True grit: A tale of Texas tort reform
The name “Texas” originated with the Caddo Native Americans, who called themselves “Tejas,” meaning “those who are friends.” True to precedent, modern-day Texans have transformed their state into an especially friendly place to practice obstetrics and gynecology.
The struggle tested the grit of tort reform advocates for more than 25 years, but proved the power of state-level efforts.
How the test was won
Back in 1977, Texas enacted the Medical Liability and Insurance Improvement Act, limiting noneconomic damages to $500,000, plus cost-of-living increases.* These increases eventually raised the cap to about $1.3 million.

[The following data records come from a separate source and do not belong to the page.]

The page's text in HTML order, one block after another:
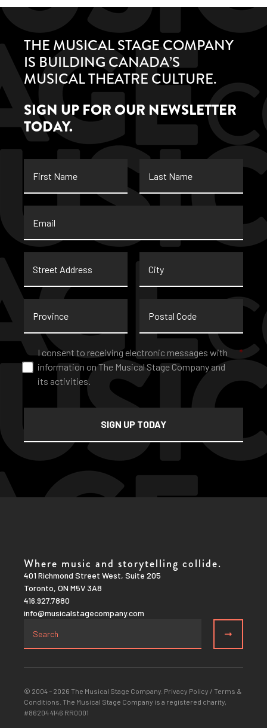
THE MUSICAL STAGE COMPANY
IS BUILDING CANADA’S
MUSICAL THEATRE CULTURE.
SIGN UP FOR OUR NEWSLETTER
TODAY.
Name
Name
Address
Code
Consent *
I consent to receiving electronic messages with
information on The Musical Stage Company and
its activities.
*
Where music and storytelling collide.
401 Richmond Street West, Suite 205
Toronto, ON M5V 3A8
416.927.7880
info@musicalstagecompany.com
© 2004 – 2026 The Musical Stage Company. Privacy Policy / Terms &
Conditions . The Musical Stage Company is a registered charity,
#86204 4146 RR0001

The Texas Supreme Court headed off full implementation with a 1988 ruling that made the cap unconstitutional, except in cases of wrongful death. The size of awards for noneconomic damages soon shot up, as did insurance premiums. The state of professional liability was becoming unfriendly, and not just in Texas.
Texas decided to do something about it, and in 2003 legislated another cap on noneconomic liability awards: $250,000 for physicians and $500,000 for institutions. Concerned that the state supreme court would again outlaw a cap, tort reform proponents marshaled forces and pursued a constitutional amendment that would give the legislature, by a three-fifths vote of its members, the right to set limits in liability litigation. Last fall, Texans approved the amendment by a 51% to 49% margin.
Within weeks, liability insurers stepped forward and let it be known that they would reduce premiums. There are reports that Healthcare Indemnity, a large insurer for hospitals, has reduced premiums by 20%. Texas Medical Liability Trust, a large insurer, initially reduced rates by 12%, and then decreased them by another 5%.
Guess who fought the law
The dust has cleared. These rate reductions establish cause-and-effect between limits on noneconomic damages and stabilization of insurance premiums. The Lone Star State stands as proof.
Who fought the law that made Texas an obstetrician-friendly state? Our good friends in personal injury litigation mounted a spirited and well-funded campaign. The trial lawyers outspent the advocates of tort reform, but did not get the better of them.
As national leaders continue to reason with a US Senate unfriendly to tort reform, state leaders can appeal to voters and legislators to understand and acknowledge that frivolous lawsuits and unjust jackpotstyle awards lead directly to deteriorating access to care. The Texas saga proved that legislation at the state level can create a physician-friendly place to practice.
* Noneconomic damages include pain and suffering, physical impairment, disfigurement, and other losses such as loss of consortium or companionship.